= Hans Deuss =

Dutch realist painter

Hans Deuss (born Amsterdam, 1948) is a Dutch realist painter. Hans Deuss graduated from the Graphics training at the Gerrit Rietveld Academie in Amsterdam, and started a career in advertising. In 1974 he became a painter.

Hans Deuss' work was part of many expositions of the works of Independent Realists in the Møhlmann museum. His works were also displayed in the Singer Museum in Laren, the Aemstelle Museum in Amstelveen, the Markiezenhof in Bergen op Zoom and the PAN Galerie De Twee Pauwen in The Hague. His work was also displayed abroad in New York, Atlanta, Tokyo, Paris, Antwerp, Strassbourg and Dijon.

==Works==
The main theme of Hans Deuss' work is landscapes. In his paintings, man can be "sensed" by his absence; only the footsteps are visible. The landscapes are fantasy landscapes with mostly angular architectural shapes that sharply contrast with the organic shapes seen in nature. Nature and Culture are in eternal conflict with each other in Hans Deuss' works. Classically shaped exotic buildings stand in sharp contrast with the advancing foliage: trees and bushes grow through constructions or loom in the distance. Air and water surround the architecture. Stairs lead up or down, and seem to offer an escape out of this constricting situation. His paintings give the viewer a sense of enormous space by a horizon far way, or a window that leads the viewer outside of the picture: it is there that the freedom is.

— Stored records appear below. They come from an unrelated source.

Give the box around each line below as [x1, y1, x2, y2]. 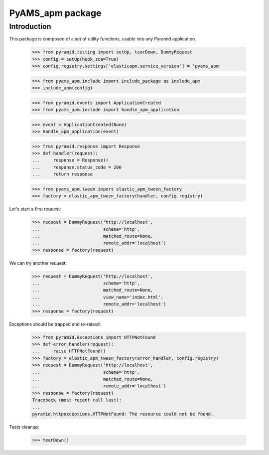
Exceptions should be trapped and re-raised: [9, 321, 101, 327]
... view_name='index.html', [32, 294, 164, 300]
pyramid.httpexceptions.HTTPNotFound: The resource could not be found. [32, 411, 214, 417]
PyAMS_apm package [9, 7, 102, 18]
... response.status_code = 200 [32, 164, 122, 170]
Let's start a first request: [9, 206, 61, 212]
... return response [32, 171, 93, 177]
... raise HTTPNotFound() [32, 348, 106, 354]
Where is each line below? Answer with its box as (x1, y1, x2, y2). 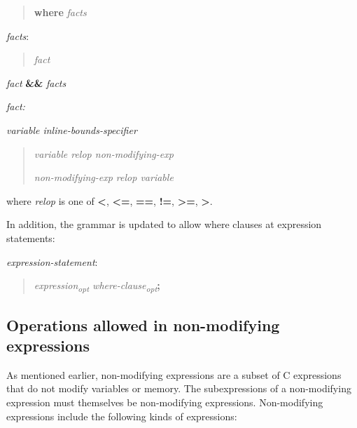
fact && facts (6, 75, 66, 90)
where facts (34, 5, 87, 19)
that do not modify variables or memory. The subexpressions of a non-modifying (6, 381, 351, 396)
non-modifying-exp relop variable (34, 170, 174, 185)
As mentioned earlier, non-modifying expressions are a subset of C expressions (6, 367, 342, 382)
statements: (6, 230, 55, 245)
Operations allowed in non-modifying (6, 314, 280, 335)
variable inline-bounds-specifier (6, 122, 137, 137)
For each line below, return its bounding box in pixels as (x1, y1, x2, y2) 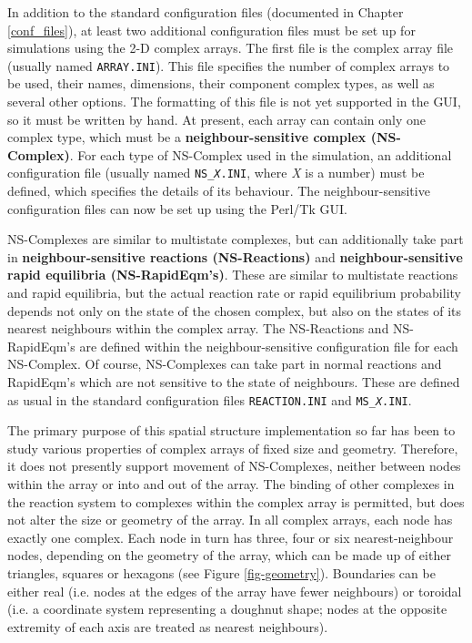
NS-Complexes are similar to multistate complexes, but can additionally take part (7, 230, 464, 249)
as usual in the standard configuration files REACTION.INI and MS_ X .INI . (7, 390, 412, 409)
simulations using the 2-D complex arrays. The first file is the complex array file (7, 38, 454, 57)
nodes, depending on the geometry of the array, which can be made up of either (7, 546, 451, 565)
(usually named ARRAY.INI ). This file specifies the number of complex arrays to (7, 56, 450, 75)
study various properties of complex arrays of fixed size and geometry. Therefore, (7, 438, 458, 457)
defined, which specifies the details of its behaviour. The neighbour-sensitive (7, 181, 430, 200)
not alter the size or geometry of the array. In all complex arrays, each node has (7, 510, 453, 529)
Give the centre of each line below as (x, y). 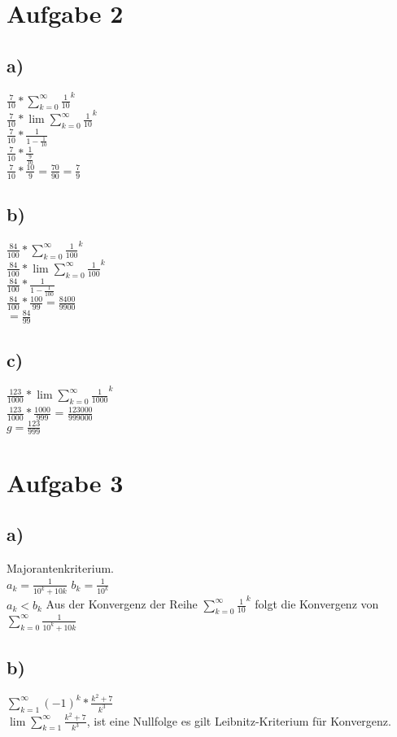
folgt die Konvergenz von (317, 604)
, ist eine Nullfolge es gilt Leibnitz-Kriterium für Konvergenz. (239, 720)
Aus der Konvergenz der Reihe (122, 604)
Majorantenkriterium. (60, 568)
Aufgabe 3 (65, 482)
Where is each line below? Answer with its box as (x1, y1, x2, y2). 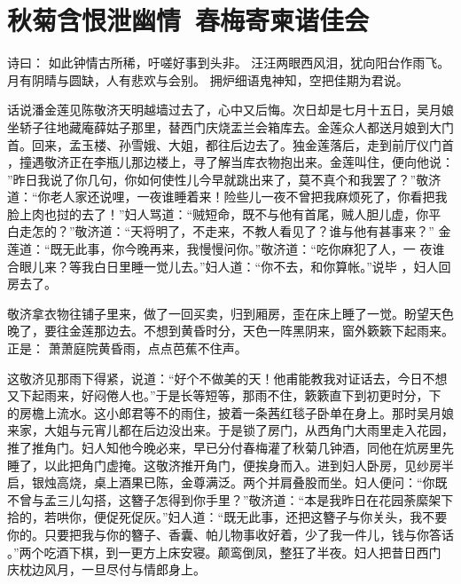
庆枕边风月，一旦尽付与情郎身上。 (7, 560, 206, 579)
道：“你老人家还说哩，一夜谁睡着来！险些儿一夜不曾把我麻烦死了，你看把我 (7, 187, 448, 206)
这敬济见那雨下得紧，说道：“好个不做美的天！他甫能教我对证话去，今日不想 (7, 368, 448, 387)
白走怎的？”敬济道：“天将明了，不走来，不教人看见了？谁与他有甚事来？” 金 (7, 222, 451, 241)
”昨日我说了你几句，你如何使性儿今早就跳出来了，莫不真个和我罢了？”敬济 (7, 170, 441, 188)
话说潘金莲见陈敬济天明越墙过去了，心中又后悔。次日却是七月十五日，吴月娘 (7, 100, 454, 119)
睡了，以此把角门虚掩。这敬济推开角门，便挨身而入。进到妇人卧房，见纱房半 (7, 455, 454, 474)
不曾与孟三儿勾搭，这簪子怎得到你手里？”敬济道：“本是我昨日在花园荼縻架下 (7, 490, 454, 509)
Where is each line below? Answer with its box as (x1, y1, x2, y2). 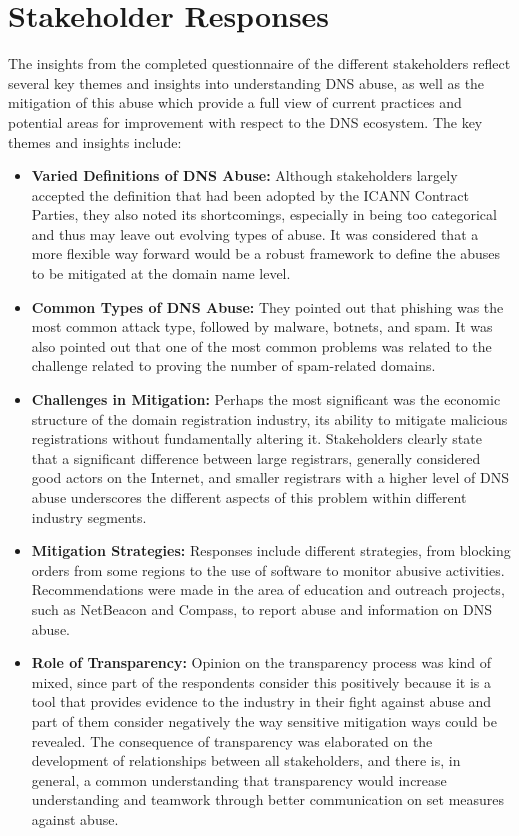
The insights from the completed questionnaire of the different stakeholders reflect (8, 53, 511, 74)
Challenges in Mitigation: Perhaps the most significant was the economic (31, 389, 501, 410)
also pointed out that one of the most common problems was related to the (31, 335, 492, 356)
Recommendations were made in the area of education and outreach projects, (31, 579, 505, 600)
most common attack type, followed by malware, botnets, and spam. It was (31, 316, 493, 337)
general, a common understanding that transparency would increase (31, 769, 447, 790)
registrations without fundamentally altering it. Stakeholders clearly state (31, 428, 482, 449)
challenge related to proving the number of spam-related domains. (31, 355, 436, 376)

Nature gives battle to the presence of man. Deuss shows mans urge to destruction and the fight that nature wages to save itself. Eventually, Deuss' paintings seem to tell us, nature will come out victorious, but it will take a very long time. The wind blows seeds in tiny cracks in the structures, from which plants and trees will grow that will eventually engulf the building. Deuss likes to spend time outside of the city in which he lives, and he loves to cycle through the flat polderlandscape around Amsterdam. The ever-expanding city can always be seen looming on the horizon, like an advancing front. Deuss is fascinated by this concept.

The buildings in his paintings are figments of his imagination or based on real building. They can be glimpses of memories of his childhood when he was leafing through old photo albums, or of his travels: for example Mexico, where he visited the ancient Aztec buildings.

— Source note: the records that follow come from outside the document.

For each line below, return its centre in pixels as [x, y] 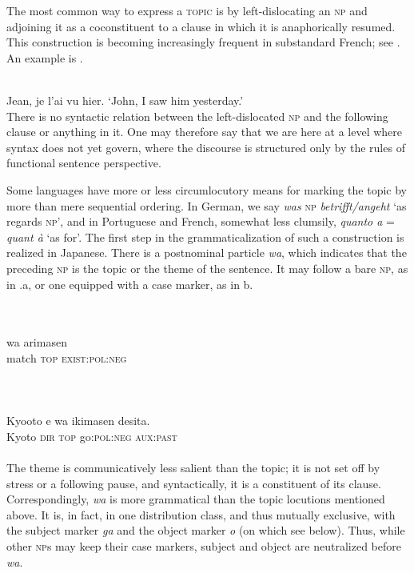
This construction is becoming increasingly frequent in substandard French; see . [203, 42]
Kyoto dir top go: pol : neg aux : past [92, 436]
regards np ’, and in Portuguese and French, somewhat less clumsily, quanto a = [201, 221]
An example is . [45, 57]
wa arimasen [37, 342]
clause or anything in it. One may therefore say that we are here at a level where [204, 132]
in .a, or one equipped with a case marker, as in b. [130, 284]
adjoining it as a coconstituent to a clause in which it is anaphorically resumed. [201, 26]
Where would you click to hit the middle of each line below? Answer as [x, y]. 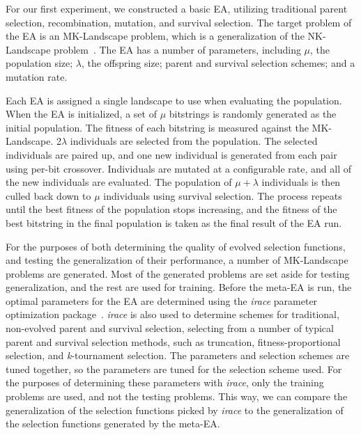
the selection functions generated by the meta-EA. [113, 424]
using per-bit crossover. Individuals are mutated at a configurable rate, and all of [179, 168]
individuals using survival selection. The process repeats [223, 195]
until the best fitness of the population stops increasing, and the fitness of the [171, 209]
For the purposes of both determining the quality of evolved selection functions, [176, 246]
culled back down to [48, 195]
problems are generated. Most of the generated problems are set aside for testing [178, 273]
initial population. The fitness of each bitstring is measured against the [157, 127]
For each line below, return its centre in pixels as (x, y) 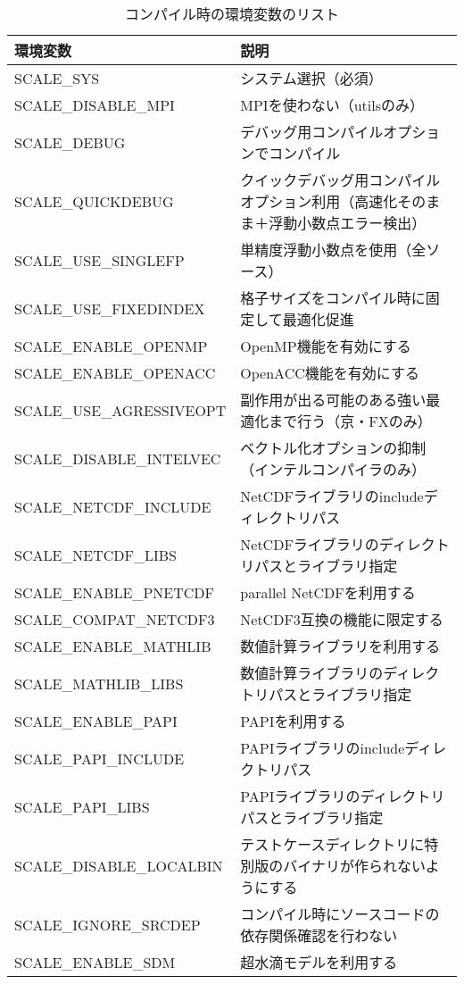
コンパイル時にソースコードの (340, 914)
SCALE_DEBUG (70, 142)
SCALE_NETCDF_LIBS (96, 555)
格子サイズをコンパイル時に (333, 298)
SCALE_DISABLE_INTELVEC (118, 458)
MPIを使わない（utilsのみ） (332, 105)
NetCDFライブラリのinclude (332, 496)
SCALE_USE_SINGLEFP (99, 260)
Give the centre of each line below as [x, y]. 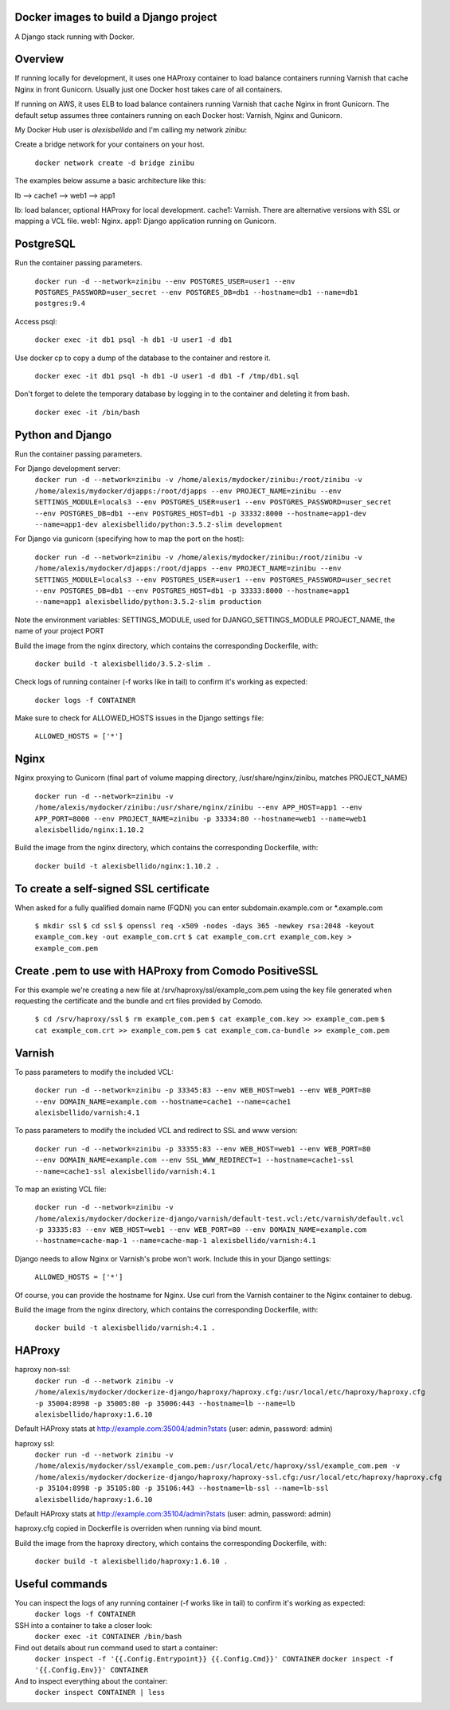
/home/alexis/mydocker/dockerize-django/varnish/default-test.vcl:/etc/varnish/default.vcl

The surrealistic buildings are mostly open constructions without roof, windows or doors. Air, water or foliage can be glimpsed through these openings. The buildings are not dilapidated or dirty buildings but look to be carefully conserved and clean. Everything is tidy and structured in the painting of Deuss. This tidiness is enhanced by his painting style: the structures of the walls, the leaves of the trees, everything is painted in excruciating detail.

Deuss studied at the Rietveld academy in Amsterdam, and was taught by Melle and Herman Gordijn. This was where his interest in the Magical Realism was born.